In the group of AL in the uterine body six were intramural (66.7%) and three were subserosal (33.3%).
In the group of patients operated on for uterine AL the biggest size of the uterus was 180 × 150 × 120 mm. The excised masses were 25-100 mm in diameter; the biggest uterine AL mass (subserosal, myoma nascens) was 130 × 50 × 50 mm.
Other pathologies concomitant to AL included:
• leiomyoma and endometriosis – 1 case,
• multiple leiomyomas – 1 case,
• endometriosis – 2 cases,
• erosion – 3 cases,
• thecoma of the right ovary – 1 case,
• paratubal serous cyst – 2 cases.
Table I presents information about female patients and types, the results of the treatments and operations performer in cases of uterine angioleiomyoma.

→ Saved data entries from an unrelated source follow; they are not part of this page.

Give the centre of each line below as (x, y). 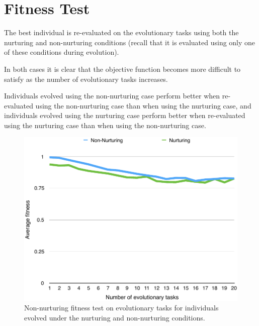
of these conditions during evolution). (62, 52)
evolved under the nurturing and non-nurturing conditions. (115, 317)
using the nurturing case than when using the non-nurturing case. (105, 125)
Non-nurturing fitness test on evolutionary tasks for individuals (121, 308)
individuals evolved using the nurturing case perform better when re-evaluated (125, 115)
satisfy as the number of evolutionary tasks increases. (86, 79)
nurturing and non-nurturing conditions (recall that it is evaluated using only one (130, 42)
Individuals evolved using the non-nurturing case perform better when (112, 96)
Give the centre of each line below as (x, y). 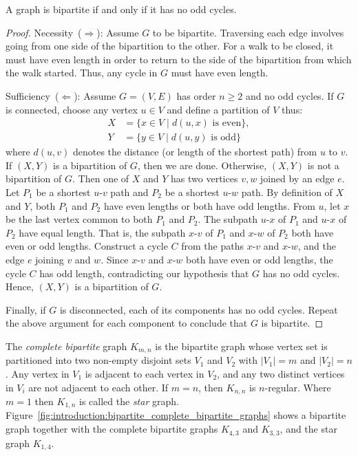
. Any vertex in (38, 373)
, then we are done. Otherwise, (202, 165)
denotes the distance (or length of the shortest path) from (195, 152)
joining (50, 259)
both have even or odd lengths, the (260, 259)
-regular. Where (298, 387)
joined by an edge (297, 178)
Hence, (20, 286)
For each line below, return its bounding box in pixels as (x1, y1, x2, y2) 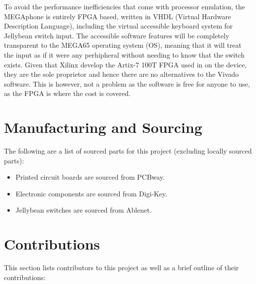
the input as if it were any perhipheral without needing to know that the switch (4, 49, 245, 60)
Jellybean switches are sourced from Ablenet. (15, 205, 152, 215)
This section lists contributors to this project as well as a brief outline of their (4, 262, 239, 273)
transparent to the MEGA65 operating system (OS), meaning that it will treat (4, 40, 242, 50)
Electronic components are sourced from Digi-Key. (15, 188, 167, 198)
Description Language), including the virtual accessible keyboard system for (4, 21, 233, 31)
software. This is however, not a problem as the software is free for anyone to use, (4, 78, 250, 89)
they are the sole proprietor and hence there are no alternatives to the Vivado (4, 69, 239, 79)
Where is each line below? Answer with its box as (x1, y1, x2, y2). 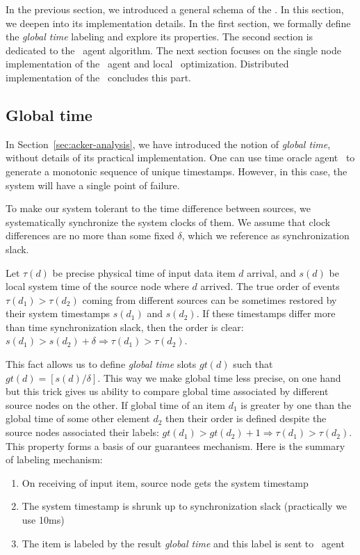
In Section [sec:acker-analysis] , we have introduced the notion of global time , (6, 136, 331, 151)
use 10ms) (22, 513, 65, 527)
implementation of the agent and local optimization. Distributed (6, 56, 289, 71)
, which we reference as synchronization (181, 228, 350, 243)
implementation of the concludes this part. (6, 70, 191, 84)
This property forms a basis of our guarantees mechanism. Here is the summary (6, 438, 345, 453)
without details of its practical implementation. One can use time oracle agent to (6, 150, 355, 165)
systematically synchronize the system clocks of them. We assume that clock (6, 214, 331, 229)
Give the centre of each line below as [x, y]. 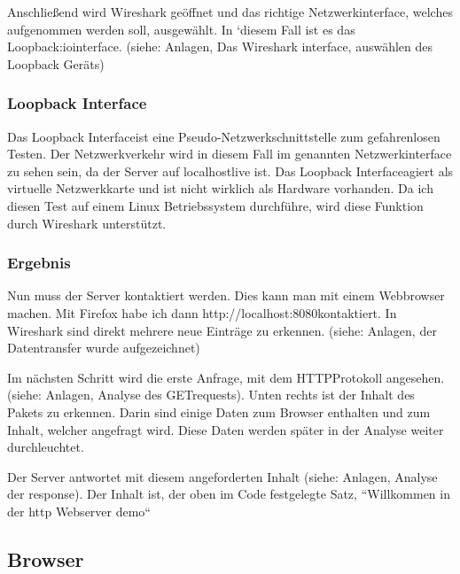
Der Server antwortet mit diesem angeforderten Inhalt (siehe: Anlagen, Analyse [222, 476]
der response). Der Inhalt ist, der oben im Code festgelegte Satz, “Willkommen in [229, 494]
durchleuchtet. [46, 447]
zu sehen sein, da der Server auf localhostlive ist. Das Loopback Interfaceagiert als [230, 171]
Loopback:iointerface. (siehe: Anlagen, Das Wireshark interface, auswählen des [220, 47]
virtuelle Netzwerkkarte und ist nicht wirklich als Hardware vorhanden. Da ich [220, 188]
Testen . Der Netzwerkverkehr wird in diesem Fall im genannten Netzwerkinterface [230, 154]
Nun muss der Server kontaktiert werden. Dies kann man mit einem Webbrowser [226, 295]
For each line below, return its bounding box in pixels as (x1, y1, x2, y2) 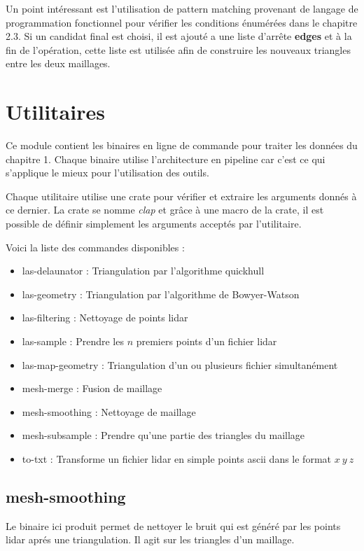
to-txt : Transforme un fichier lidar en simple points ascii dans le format (22, 452, 331, 466)
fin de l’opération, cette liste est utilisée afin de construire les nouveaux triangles (6, 42, 351, 57)
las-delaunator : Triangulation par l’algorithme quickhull (22, 263, 265, 278)
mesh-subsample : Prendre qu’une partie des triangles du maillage (22, 428, 305, 442)
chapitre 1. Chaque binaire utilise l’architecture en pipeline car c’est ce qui (6, 151, 325, 166)
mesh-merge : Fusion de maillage (22, 381, 162, 396)
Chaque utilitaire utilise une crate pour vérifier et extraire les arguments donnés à (6, 188, 357, 203)
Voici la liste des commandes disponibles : (6, 239, 185, 254)
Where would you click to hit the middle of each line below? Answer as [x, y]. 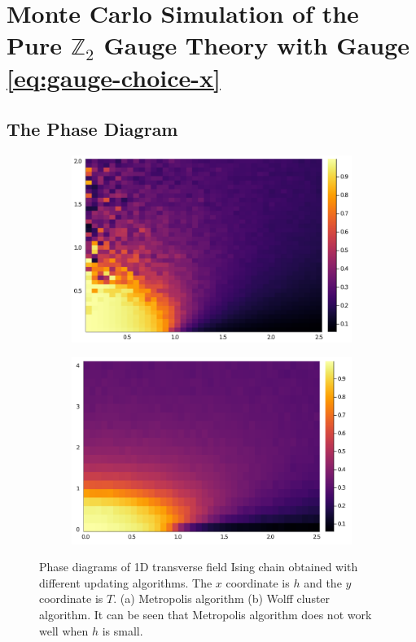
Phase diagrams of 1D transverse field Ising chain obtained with [199, 567]
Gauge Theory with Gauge [257, 45]
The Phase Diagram [92, 129]
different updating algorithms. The [126, 582]
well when [64, 630]
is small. [123, 630]
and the [323, 582]
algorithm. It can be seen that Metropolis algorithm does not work [206, 614]
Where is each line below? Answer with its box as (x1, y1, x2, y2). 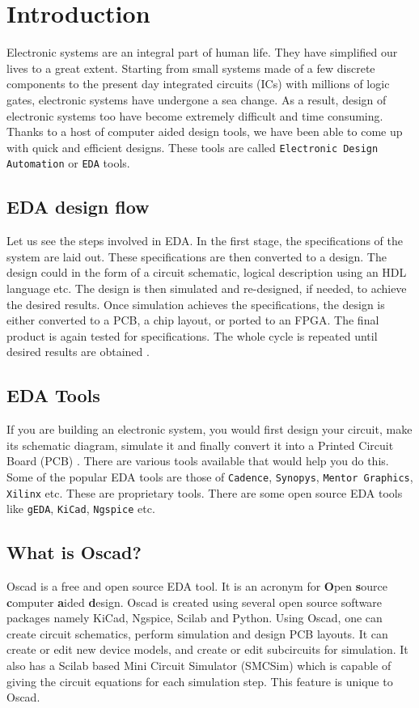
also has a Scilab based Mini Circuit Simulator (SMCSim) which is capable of (6, 657, 391, 674)
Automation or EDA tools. (6, 155, 130, 172)
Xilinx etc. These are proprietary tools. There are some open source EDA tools (6, 484, 403, 501)
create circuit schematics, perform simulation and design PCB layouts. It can (6, 625, 388, 642)
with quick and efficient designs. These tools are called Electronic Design (6, 138, 379, 155)
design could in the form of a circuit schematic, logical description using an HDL (6, 264, 407, 281)
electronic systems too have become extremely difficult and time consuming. (6, 107, 383, 124)
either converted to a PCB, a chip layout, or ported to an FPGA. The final (6, 312, 379, 329)
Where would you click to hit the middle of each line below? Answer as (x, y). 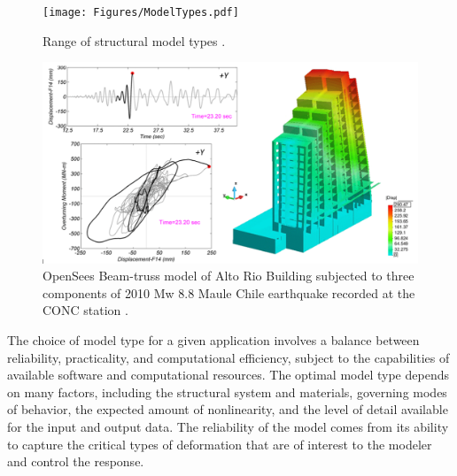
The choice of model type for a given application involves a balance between (213, 339)
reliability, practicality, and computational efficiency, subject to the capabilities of (228, 357)
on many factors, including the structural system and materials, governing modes (227, 392)
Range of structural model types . (134, 40)
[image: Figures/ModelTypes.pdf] (141, 12)
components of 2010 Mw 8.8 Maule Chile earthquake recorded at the (229, 292)
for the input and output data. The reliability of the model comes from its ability (228, 426)
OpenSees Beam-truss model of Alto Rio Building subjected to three (228, 276)
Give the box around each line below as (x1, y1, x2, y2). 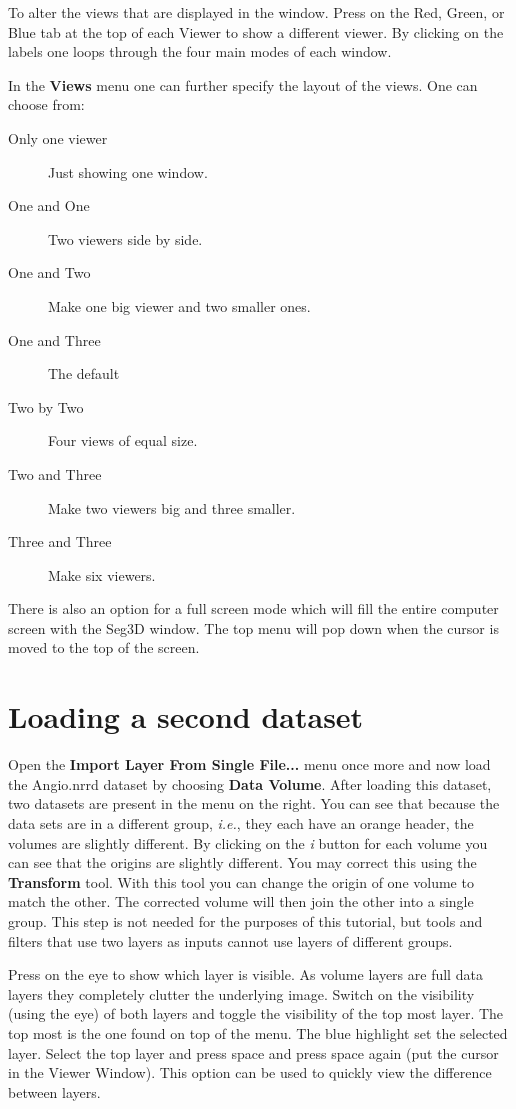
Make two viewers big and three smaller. (48, 497, 296, 518)
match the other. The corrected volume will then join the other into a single (8, 891, 474, 912)
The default (48, 363, 120, 384)
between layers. (8, 1081, 101, 1102)
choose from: (8, 94, 85, 115)
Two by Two (8, 396, 84, 417)
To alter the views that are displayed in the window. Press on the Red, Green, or (8, 2, 505, 22)
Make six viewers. (48, 564, 156, 585)
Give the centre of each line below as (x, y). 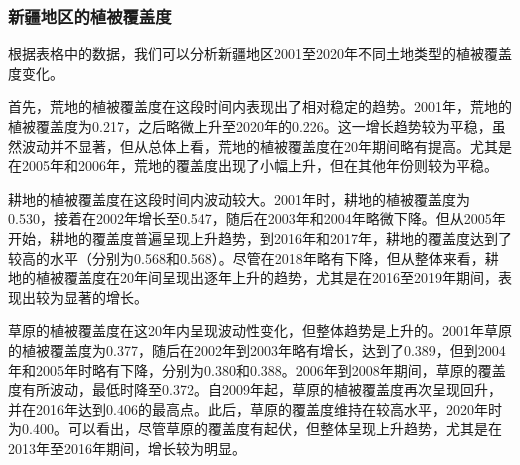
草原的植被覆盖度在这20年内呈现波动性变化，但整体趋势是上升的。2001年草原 (260, 330)
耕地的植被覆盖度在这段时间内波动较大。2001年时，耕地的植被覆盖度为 (239, 198)
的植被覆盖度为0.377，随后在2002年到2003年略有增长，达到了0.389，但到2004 (257, 349)
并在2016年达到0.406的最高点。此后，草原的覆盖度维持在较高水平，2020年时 (255, 408)
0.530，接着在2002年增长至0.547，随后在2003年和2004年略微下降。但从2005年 (257, 218)
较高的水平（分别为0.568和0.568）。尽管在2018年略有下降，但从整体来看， (246, 257)
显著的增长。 (105, 296)
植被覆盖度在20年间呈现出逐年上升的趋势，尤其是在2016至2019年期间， (266, 277)
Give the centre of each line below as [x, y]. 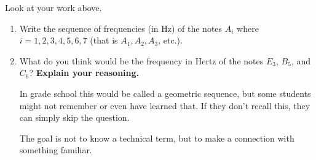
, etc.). [170, 40]
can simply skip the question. [74, 117]
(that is [104, 40]
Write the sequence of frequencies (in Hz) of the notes [121, 28]
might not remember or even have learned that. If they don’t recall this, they [165, 105]
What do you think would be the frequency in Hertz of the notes [141, 60]
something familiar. [56, 150]
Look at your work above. [53, 7]
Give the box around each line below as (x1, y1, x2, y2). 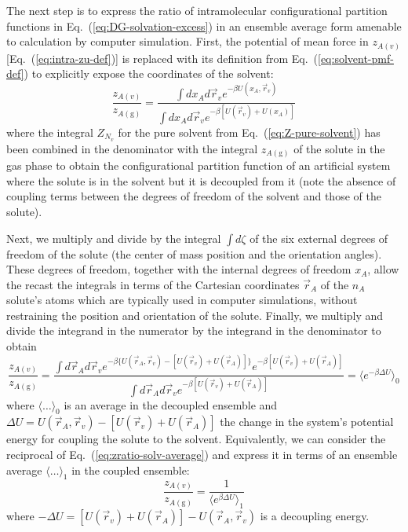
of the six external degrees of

Surgical procedures and operations

In the majority of cases, surgical management of uterine AL involved hysterectomy with or without appendages. Myomectomy was rather rare [21, 37, 45].
In the group of nine patients, seven women (77.8%) had laparotomy performed: in six cases (66.7%) hysterectomy (with bilateral appendages – three cases, unilateral – one case, with the right fallopian tube – one case, and without appendages – one case). Myomectomy was performed in one case (11.1%). Angioleiomyomas in the uterine body were transected from transvaginal access: subserosally located – two cases (22.2%).
Generally, microscopic examination of AL samplings found no features of atypia, mitosis, pleomorphism, or necrosis. However, the authors presented individual cases of nuclear atypia [1, 37, 40].
Degeneration in angioleiomyoma often results from ischaemia, and the type depends upon the degree and speed of ongoing vascular insufficiency [46]. Mucoid areas, hyalinisation, calcification, and fatty deposits were also noted [1, 10, 22, 40]. Fibryn accumulation in the widened blood vessels of angioleiomyoma was reported, too [2, 18, 37, 40].
The analysis of patients’ medical records revealed the following microscopic examination findings:
• hyalinisation – 2 cases,
• swelling and hyalinization – 1 case,
• necrosis and swelling – 1 case,
• ulceration – 1 case (in subserosal angioleiomyoma nascens).
• In the cases qualified for differentiation with uterine angioleiomyoma, histopathological examination was ne­cessary [26].
Literature reports present numerous complications posing a serious threat to the health and life of patients with uterine ALs, such as spontaneous rupture of the uterus with bleeding to the peritoneal cavity, and disordered blood clotting due to consumptive coagulopathy [5, 28].
Perioperative transfusion of blood and blood products was required in four patients (44.4%), four units of packed red blood cells (PRBC) in one patient and two units of PRBC in three patients.
The authors generally agree that surgical total removal of angioleiomyoma either by laparotomy or lapa­roscopy is a sufficient management because no recurrence has been noted so far [21].
In the majority of cases the treatment involved hysterectomy with or without the resection of appendages. Myomectomy was rare, and its decision depended upon the patient’s desire to maintain fertility [21, 31, 37, 45].
In one case presented in Polish literature on the subject the patient was operated on twice because the first operation was not total. The recurrence of tumour was diagnosed within a few months following myomectomy. Histopathological examination confirmed that the tumour was not totally removed, and angioleiomyoma was diagnosed. The tumour recurred three years following the second operation and the patient was prescribed radiotherapy [34].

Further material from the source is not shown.